My connection to the Pearl goes all the way back to 1972, when my little family moved to San Antonio from Houston for my former husband to work at the Pearl Brewery. My then 2-year-old son and I spent the afternoon under a carport next to the Administration Building (now Cured) as his dad interviewed for a position here.

We lived in the Old Farm subdivision off Perrin Beitel near Thousand Oaks Road for eight years. I lived in four other San Antonio neighborhoods before settling here at the Pearl.

In 2010, when I decided to move to the downtown area, the now Historic Pearl Brewery was just opening its first apartments, and those apartments called my name. After all, Pearl Brewery brought us here and, although they wanted to move us to East Texas a few years later, we passed on that and stayed in the city we came to love.
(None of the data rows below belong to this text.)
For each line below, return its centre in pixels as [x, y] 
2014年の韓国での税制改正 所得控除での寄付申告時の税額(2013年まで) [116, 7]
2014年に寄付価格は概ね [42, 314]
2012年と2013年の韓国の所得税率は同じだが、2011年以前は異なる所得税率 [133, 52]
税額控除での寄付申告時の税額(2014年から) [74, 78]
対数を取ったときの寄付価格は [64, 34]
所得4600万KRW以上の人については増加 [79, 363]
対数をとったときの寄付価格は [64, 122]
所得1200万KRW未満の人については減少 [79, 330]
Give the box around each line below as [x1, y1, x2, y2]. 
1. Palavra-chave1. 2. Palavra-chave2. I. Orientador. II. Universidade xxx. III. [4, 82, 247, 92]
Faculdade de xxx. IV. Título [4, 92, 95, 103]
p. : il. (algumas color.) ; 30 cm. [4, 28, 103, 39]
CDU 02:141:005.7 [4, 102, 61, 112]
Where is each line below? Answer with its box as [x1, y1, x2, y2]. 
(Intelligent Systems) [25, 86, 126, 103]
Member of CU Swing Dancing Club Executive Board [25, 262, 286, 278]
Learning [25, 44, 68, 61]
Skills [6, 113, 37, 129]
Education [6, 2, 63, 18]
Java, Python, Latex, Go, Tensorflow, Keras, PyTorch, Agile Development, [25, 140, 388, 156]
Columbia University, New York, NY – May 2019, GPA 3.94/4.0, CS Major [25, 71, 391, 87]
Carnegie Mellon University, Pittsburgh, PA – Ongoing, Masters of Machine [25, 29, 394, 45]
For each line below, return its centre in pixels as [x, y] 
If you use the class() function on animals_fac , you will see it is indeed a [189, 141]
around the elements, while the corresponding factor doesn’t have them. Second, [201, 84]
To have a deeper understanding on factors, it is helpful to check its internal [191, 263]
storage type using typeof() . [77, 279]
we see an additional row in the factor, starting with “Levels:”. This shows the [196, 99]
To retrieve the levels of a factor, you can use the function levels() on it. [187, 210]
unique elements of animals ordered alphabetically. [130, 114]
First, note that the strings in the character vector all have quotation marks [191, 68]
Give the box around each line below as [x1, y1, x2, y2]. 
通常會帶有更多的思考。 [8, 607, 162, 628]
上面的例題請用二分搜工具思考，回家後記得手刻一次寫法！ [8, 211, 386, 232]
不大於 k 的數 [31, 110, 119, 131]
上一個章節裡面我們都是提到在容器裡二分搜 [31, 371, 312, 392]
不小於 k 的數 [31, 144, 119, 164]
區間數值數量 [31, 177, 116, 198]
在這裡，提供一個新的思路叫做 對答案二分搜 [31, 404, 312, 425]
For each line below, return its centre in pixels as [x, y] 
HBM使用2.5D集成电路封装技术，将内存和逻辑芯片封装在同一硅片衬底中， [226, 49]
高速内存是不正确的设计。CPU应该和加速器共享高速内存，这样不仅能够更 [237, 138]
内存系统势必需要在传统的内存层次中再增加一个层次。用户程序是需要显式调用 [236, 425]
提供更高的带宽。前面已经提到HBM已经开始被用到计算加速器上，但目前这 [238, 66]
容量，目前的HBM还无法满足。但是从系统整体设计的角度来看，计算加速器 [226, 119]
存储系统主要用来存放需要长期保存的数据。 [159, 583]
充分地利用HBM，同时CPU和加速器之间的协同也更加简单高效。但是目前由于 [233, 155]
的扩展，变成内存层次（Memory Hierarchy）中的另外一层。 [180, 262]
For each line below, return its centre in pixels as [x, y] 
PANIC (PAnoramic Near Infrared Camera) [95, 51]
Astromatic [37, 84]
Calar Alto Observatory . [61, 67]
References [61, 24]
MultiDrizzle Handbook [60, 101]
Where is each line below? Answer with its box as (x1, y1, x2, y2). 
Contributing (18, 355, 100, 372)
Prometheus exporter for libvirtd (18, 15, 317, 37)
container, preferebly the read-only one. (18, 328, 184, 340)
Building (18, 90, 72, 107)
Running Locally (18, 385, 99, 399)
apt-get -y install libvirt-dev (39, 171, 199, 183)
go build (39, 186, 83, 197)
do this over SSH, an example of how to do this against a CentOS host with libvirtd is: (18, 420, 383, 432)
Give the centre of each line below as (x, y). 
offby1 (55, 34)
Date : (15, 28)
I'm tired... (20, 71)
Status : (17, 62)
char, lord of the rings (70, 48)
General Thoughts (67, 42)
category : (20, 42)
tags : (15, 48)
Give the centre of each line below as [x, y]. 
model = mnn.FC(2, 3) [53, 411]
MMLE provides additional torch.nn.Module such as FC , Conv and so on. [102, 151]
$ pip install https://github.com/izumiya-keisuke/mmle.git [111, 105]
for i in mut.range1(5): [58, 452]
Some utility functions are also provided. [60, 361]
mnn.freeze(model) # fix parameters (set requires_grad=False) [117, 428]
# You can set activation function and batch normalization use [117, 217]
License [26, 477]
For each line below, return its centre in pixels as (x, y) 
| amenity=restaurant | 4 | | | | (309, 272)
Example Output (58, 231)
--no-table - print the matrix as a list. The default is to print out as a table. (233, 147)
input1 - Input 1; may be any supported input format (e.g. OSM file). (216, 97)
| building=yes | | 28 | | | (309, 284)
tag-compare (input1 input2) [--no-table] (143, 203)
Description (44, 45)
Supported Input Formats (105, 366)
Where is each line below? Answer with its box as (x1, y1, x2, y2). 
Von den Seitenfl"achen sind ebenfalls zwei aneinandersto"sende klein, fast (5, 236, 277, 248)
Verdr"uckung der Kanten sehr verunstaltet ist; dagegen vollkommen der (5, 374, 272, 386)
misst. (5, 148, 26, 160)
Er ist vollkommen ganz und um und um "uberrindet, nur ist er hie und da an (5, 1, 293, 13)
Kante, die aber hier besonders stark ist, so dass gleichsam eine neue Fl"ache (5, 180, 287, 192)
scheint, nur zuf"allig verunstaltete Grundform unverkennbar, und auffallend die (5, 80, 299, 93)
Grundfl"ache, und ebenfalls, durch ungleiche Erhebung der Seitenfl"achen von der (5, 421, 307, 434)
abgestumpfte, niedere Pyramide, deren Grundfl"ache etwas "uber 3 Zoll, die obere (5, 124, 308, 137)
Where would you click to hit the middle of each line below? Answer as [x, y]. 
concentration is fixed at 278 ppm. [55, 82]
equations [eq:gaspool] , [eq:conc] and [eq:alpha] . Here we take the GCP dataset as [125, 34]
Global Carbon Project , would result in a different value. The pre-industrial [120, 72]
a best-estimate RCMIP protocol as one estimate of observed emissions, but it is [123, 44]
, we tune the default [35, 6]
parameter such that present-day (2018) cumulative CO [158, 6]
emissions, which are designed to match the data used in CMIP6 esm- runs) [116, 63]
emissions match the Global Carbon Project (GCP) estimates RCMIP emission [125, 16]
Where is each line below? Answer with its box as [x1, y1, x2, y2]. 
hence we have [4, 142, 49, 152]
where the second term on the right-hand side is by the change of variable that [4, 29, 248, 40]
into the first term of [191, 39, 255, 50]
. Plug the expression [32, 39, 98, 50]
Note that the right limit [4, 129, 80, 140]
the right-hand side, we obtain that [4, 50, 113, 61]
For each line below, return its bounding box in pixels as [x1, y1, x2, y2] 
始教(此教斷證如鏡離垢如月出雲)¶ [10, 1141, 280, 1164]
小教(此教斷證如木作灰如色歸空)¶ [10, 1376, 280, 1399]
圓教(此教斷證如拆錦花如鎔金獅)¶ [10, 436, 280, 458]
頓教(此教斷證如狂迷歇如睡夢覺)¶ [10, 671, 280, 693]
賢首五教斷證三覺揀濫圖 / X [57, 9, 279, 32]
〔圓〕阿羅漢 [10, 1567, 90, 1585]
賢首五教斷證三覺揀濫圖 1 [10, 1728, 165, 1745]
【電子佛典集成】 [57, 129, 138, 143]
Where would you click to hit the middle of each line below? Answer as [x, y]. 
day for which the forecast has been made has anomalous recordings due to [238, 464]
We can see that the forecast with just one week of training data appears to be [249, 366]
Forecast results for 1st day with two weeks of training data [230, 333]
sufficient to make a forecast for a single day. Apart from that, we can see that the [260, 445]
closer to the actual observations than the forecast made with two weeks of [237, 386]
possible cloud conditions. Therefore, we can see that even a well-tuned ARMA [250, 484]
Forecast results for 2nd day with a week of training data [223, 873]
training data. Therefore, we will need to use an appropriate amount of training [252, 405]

The Pearl Brewery is marked on the map. Credit: Courtesy / Google Maps

I’m a real estate broker and I knew I wanted to work from home when I moved to the Pearl so that I could be around enough to enjoy having the Museum Reach just outside my door. I needed a two-bedroom apartment and that was the only one still available. It was on the top floor, with a 180-degree view – perfect for me. The fact that the best spot in the building just happened to be available, was definitely a bonus I didn’t recognize at the time. And I had no idea all the other amenities that I’d enjoy as the owner continued to bring this property to life over the next few years. But I did know the Pearl was where I belonged.

In October 2010 the six apartments and two penthouses in the Culinary Building were ready for occupancy and the tenants all excitedly moved in. Three of us originals are still here, and I proudly hold the title of the tenant who has lived at the Pearl the longest – although by just a few days or weeks. Many of my friends know that I have graciously accepted the title of Mayor of the Pearl bestowed upon me by Bill Shown. I say it’s because I’ve lived here the longest and I’m nosier than anybody else around here! But I’m probably also the biggest supporter of all things Pearl.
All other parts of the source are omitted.